Supplied data —
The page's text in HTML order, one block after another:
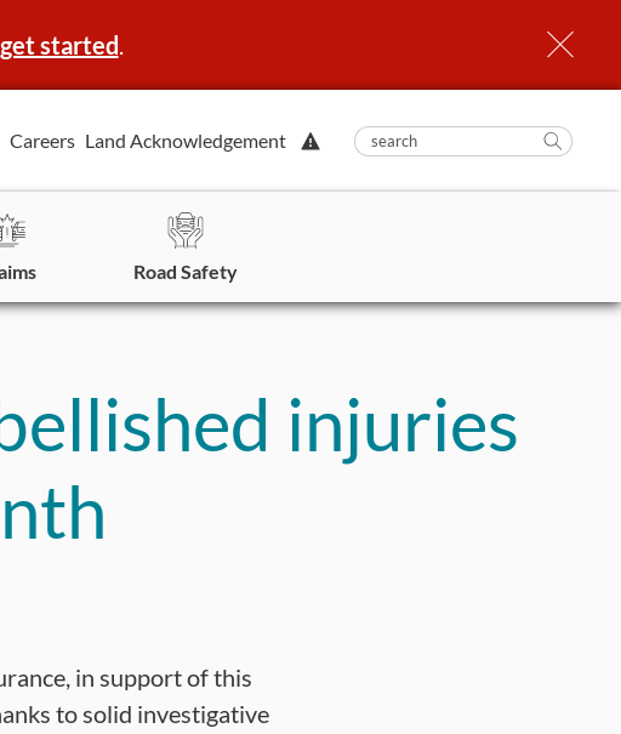
started.
Careers Land Acknowledgement
View
Alert.
submit
search
Road Safety
injuries
in support of this
to solid investigative
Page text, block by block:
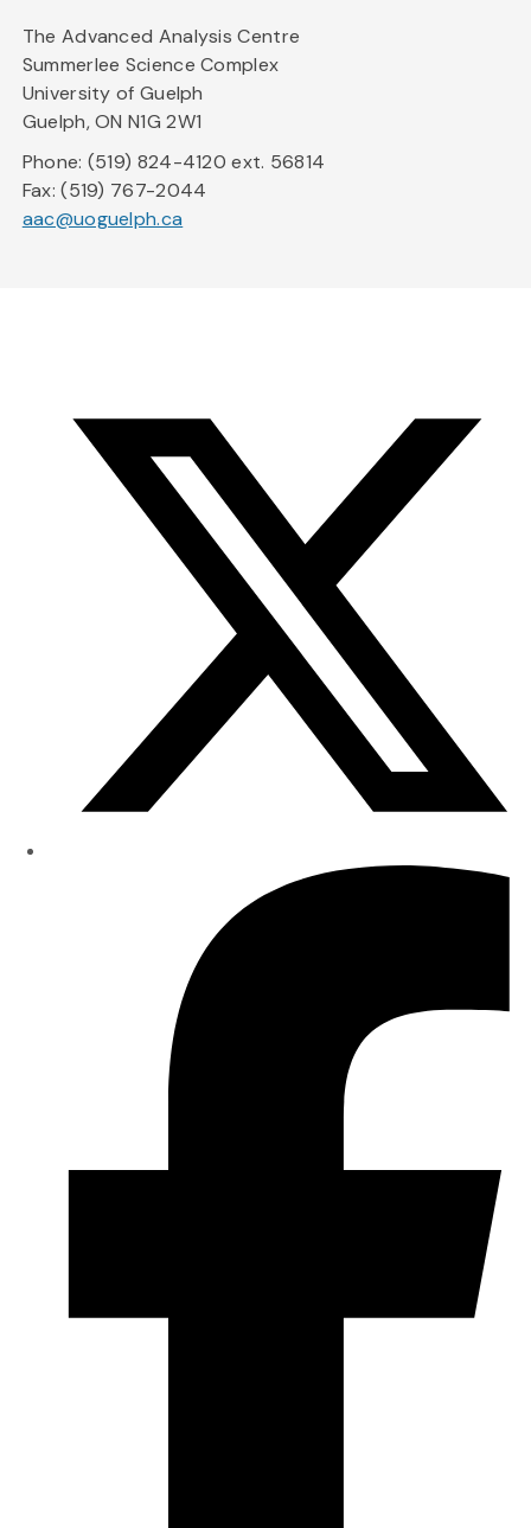
The Advanced Analysis Centre
Summerlee Science Complex
University of Guelph
Guelph, ON N1G 2W1
Phone: (519) 824-4120 ext. 56814
Fax: (519) 767-2044
aac@uoguelph.ca
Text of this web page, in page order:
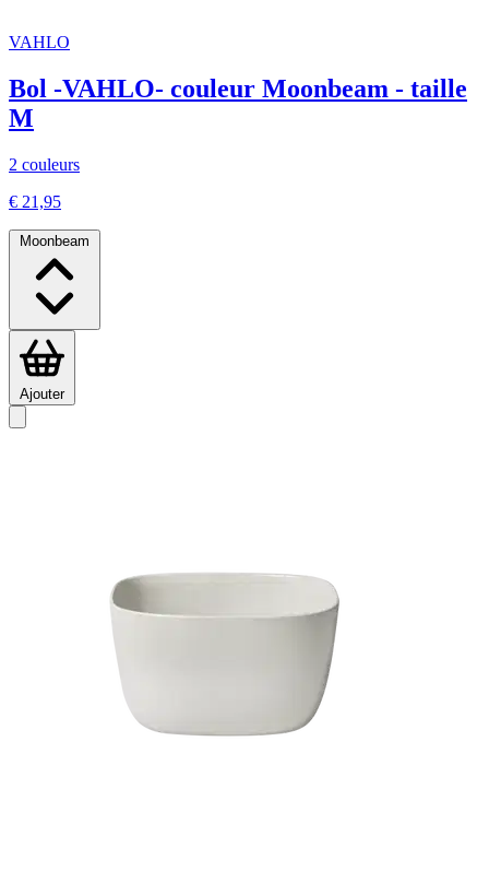
VAHLO
Bol -VAHLO- couleur Moonbeam - taille
M
2 couleurs
€ 21,95
Moonbeam
Ajouter
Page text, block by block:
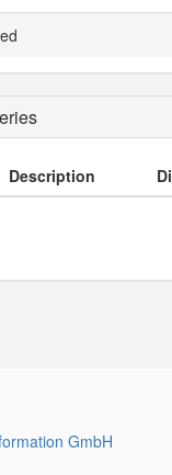
Description
GmbH
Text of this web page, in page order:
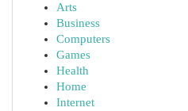
Arts
Business
Computers
Games
Health
Home
Internet
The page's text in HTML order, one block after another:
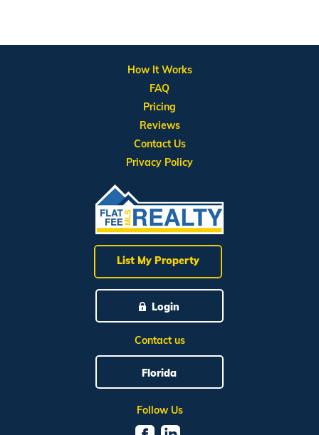
List My Property
Login
Contact us
Florida
Follow Us
How It Works
FAQ
Pricing
Reviews
Contact Us
Privacy Policy
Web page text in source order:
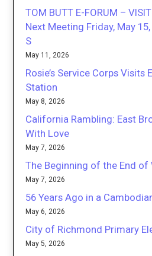
TOM BUTT E-FORUM –
Next Meeting Friday, May
S
May 11, 2026
Rosie’s Service Corps Visits
Station
May 8, 2026
California Rambling: East
With Love
May 7, 2026
The Beginning of the End of
May 7, 2026
56 Years Ago in a
May 6, 2026
City of Richmond Primary
May 5, 2026
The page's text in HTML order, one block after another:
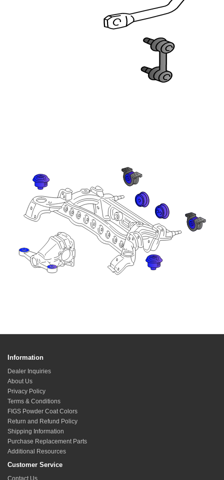
Information
Dealer Inquiries
About Us
Privacy Policy
Terms & Conditions
FIGS Powder Coat Colors
Return and Refund Policy
Shipping Information
Purchase Replacement Parts
Additional Resources
Customer Service
Contact Us
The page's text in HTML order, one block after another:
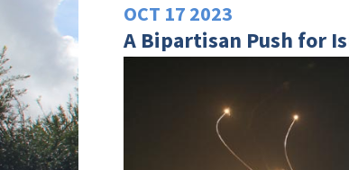
OCT 17 2023
A Bipartisan Push for
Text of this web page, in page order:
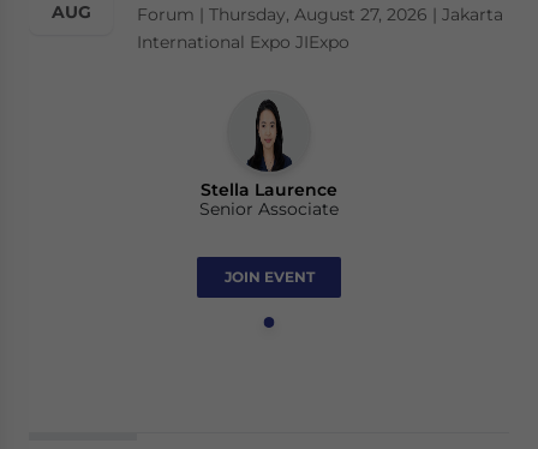
AUG
Forum | Thursday, August 27, 2026 | Jakarta
International Expo JIExpo
Stella Laurence
Senior Associate
JOIN EVENT
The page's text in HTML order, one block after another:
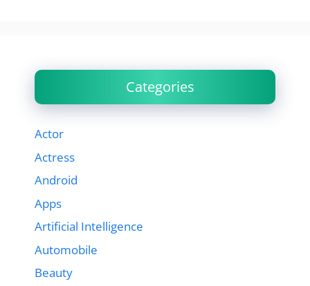
Categories
Actor
Actress
Android
Apps
Artificial Intelligence
Automobile
Beauty
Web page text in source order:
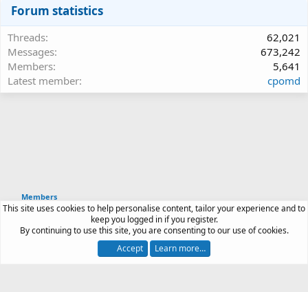
Forum statistics
Threads
62,021
Messages
673,242
Members
5,641
Latest member
cpomd
Members
Article software by XenPorta 2 PRO © Jason Axelrod
by XenForo®© 2010-2026 XenForo Ltd.
Terms and rules Privacy policy Help
This site uses cookies to help personalise content, tailor your experience and to
keep you logged in if you register.
By continuing to use this site, you are consenting to our use of cookies.
Accept
Learn more…
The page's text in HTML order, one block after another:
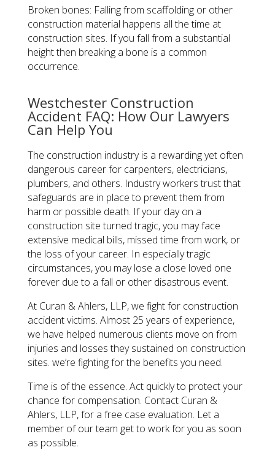
Broken bones: Falling from scaffolding or other
construction material happens all the time at
construction sites. If you fall from a substantial
height then breaking a bone is a common
occurrence.
Westchester Construction
Accident FAQ: How Our Lawyers
Can Help You
The construction industry is a rewarding yet often
dangerous career for carpenters, electricians,
plumbers, and others. Industry workers trust that
safeguards are in place to prevent them from
harm or possible death. If your day on a
construction site turned tragic, you may face
extensive medical bills, missed time from work, or
the loss of your career. In especially tragic
circumstances, you may lose a close loved one
forever due to a fall or other disastrous event.
At Curan & Ahlers, LLP, we fight for construction
accident victims. Almost 25 years of experience,
we have helped numerous clients move on from
injuries and losses they sustained on construction
sites. we’re fighting for the benefits you need.
Time is of the essence. Act quickly to protect your
chance for compensation. Contact Curan &
Ahlers, LLP, for a free case evaluation. Let a
member of our team get to work for you as soon
as possible.
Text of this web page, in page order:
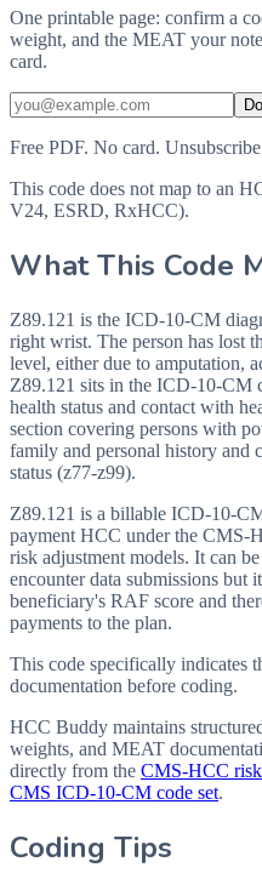
One printable page: confirm a
weight, and the MEAT your
card.
Free PDF. No card.
This code does not map to an
V24, ESRD, RxHCC).
What This Code
Z89.121 is the ICD-10-CM
right wrist. The person has lost
level, either due to amputation,
Z89.121 sits in the ICD-10-CM
health status and contact with
section covering persons with
family and personal history and
status (z77-z99).
Z89.121 is a billable ICD-10-
payment HCC under the
risk adjustment models. It can
encounter data submissions but
beneficiary's RAF score and
payments to the plan.
This code specifically indicates
documentation before coding.
HCC Buddy maintains
weights, and MEAT
directly from the CMS-HCC
CMS ICD-10-CM code set.
Coding Tips
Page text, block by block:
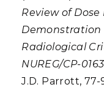
Review of
Demonstration
Radiological
NUREG/CP-0163
J.D. Parrott,

Your goal —
Reproduce every line above as written, skipping pictures.

Exercise answer —
The page's text in HTML order, one block after another:
started.
Careers Land Acknowledgement
View
Alert.
submit
search
Road Safety
injuries
in support of this
to solid investigative
Page text, block by block:
The Advanced Analysis Centre
Summerlee Science Complex
University of Guelph
Guelph, ON N1G 2W1
Phone: (519) 824-4120 ext. 56814
Fax: (519) 767-2044
aac@uoguelph.ca
Text of this web page, in page order:
VAHLO
Bol -VAHLO- couleur Moonbeam - taille
M
2 couleurs
€ 21,95
Moonbeam
Ajouter
Page text, block by block:
Description
GmbH
Text of this web page, in page order:
Arts
Business
Computers
Games
Health
Home
Internet
The page's text in HTML order, one block after another:
List My Property
Login
Contact us
Florida
Follow Us
How It Works
FAQ
Pricing
Reviews
Contact Us
Privacy Policy
Web page text in source order:
TOM BUTT E-FORUM –
Next Meeting Friday, May
S
May 11, 2026
Rosie’s Service Corps Visits
Station
May 8, 2026
California Rambling: East
With Love
May 7, 2026
The Beginning of the End of
May 7, 2026
56 Years Ago in a
May 6, 2026
City of Richmond Primary
May 5, 2026
The page's text in HTML order, one block after another:
Information
Dealer Inquiries
About Us
Privacy Policy
Terms & Conditions
FIGS Powder Coat Colors
Return and Refund Policy
Shipping Information
Purchase Replacement Parts
Additional Resources
Customer Service
Contact Us
The page's text in HTML order, one block after another:
OCT 17 2023
A Bipartisan Push for
Text of this web page, in page order:
AUG
Forum | Thursday, August 27, 2026 | Jakarta
International Expo JIExpo
Stella Laurence
Senior Associate
JOIN EVENT
The page's text in HTML order, one block after another:
Categories
Actor
Actress
Android
Apps
Artificial Intelligence
Automobile
Beauty
Web page text in source order:
Forum statistics
Threads
62,021
Messages
673,242
Members
5,641
Latest member
cpomd
Members
Article software by XenPorta 2 PRO © Jason Axelrod
by XenForo®© 2010-2026 XenForo Ltd.
Terms and rules Privacy policy Help
This site uses cookies to help personalise content, tailor your experience and to
keep you logged in if you register.
By continuing to use this site, you are consenting to our use of cookies.
Accept
Learn more…
The page's text in HTML order, one block after another:
Broken bones: Falling from scaffolding or other
construction material happens all the time at
construction sites. If you fall from a substantial
height then breaking a bone is a common
occurrence.
Westchester Construction
Accident FAQ: How Our Lawyers
Can Help You
The construction industry is a rewarding yet often
dangerous career for carpenters, electricians,
plumbers, and others. Industry workers trust that
safeguards are in place to prevent them from
harm or possible death. If your day on a
construction site turned tragic, you may face
extensive medical bills, missed time from work, or
the loss of your career. In especially tragic
circumstances, you may lose a close loved one
forever due to a fall or other disastrous event.
At Curan & Ahlers, LLP, we fight for construction
accident victims. Almost 25 years of experience,
we have helped numerous clients move on from
injuries and losses they sustained on construction
sites. we’re fighting for the benefits you need.
Time is of the essence. Act quickly to protect your
chance for compensation. Contact Curan &
Ahlers, LLP, for a free case evaluation. Let a
member of our team get to work for you as soon
as possible.
Text of this web page, in page order:
One printable page: confirm a
weight, and the MEAT your
card.
Free PDF. No card.
This code does not map to an
V24, ESRD, RxHCC).
What This Code
Z89.121 is the ICD-10-CM
right wrist. The person has lost
level, either due to amputation,
Z89.121 sits in the ICD-10-CM
health status and contact with
section covering persons with
family and personal history and
status (z77-z99).
Z89.121 is a billable ICD-10-
payment HCC under the
risk adjustment models. It can
encounter data submissions but
beneficiary's RAF score and
payments to the plan.
This code specifically indicates
documentation before coding.
HCC Buddy maintains
weights, and MEAT
directly from the CMS-HCC
CMS ICD-10-CM code set.
Coding Tips
Page text, block by block:
Review of
Demonstration
Radiological
NUREG/CP-0163
J.D. Parrott,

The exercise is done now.